Securities and Exchange Commission Investor Advisory Committee Meeting
Securities and Exchange Commission
Investor Advisory Committee Meeting
Thursday, November 7, 2019
Commissioner Allison Herren Lee, Securities and Exchange Commission
In her opening statement, Lee said that she has heard from investors that it is time for the U.S. to consider taking a commonsense approach to long term value building surrounding environmental, social and governance (ESG) principles. Lee continued that the Securities and Exchange Commission’s (SEC) engagement on ESG dates to 2010, adding that the agency should consider risks, disclosures and the roles companies play regarding ESG investing. Lee added that the afternoon panel would address concerns pertaining to Regulation D (Reg. D) offerings and general solicitations rules.

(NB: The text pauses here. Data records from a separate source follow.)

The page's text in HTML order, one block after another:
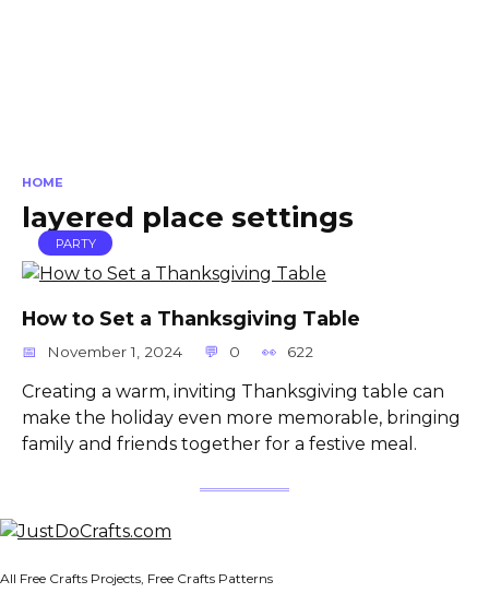
HOME
layered place settings
PARTY
How to Set a Thanksgiving Table
November 1, 2024 0 622
Creating a warm, inviting Thanksgiving table can
make the holiday even more memorable, bringing
family and friends together for a festive meal.
All Free Crafts Projects, Free Crafts Patterns
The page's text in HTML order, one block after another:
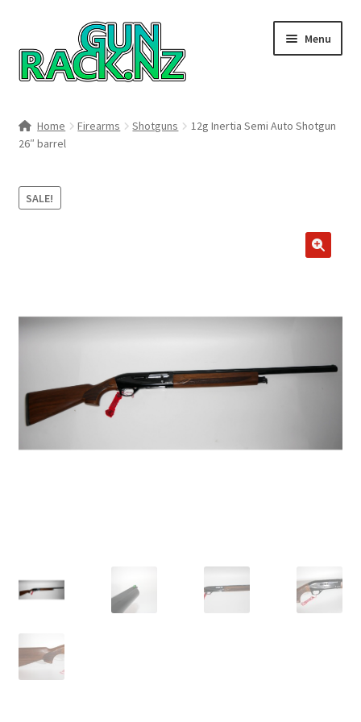
to
navigation
to
content
Menu
#148106 (no title)
About
Boyds Hardwood Gunstocks
Breast Cancer Foundation NZ
International orders
MDT
Home Firearms Shotguns
12g Inertia Semi Auto Shotgun
26″ barrel
SALE!

Panel I: Discussion Regarding Whether Investors Use Environmental, Social and Governance (ESG) Data in Investment/Capital Allocation Decisions
Jonathan Bailey, Head of ESG Investing at Neuberger Berman, stated that ESG considerations are important for investment professionals at his firm. He highlighted four key areas for the SEC to consider: 1) client intentions; 2) holistic approaches to ESG disclosures; 3) the importance of data used for disclosures; and 4) the potential role of the SEC. Bailey emphasized that there has been a 94 percent increase in demand by North American clients who expect ESG investment. He noted that with increased demand for companies to establish ESG principles, there is a need to consider the data that is required with a focus on company disclosures. He suggested that there is a lack of quality data and a disclosure framework for investors to make informed decisions on what investment to choose. Bailey stated that third party providers are available to provide a review of company ESG investment, but said they often are not forward thinking. Bailey recommended that the SEC consider regulation to help bring industry together, while also providing safe harbors and a framework for companies to tailor disclosures.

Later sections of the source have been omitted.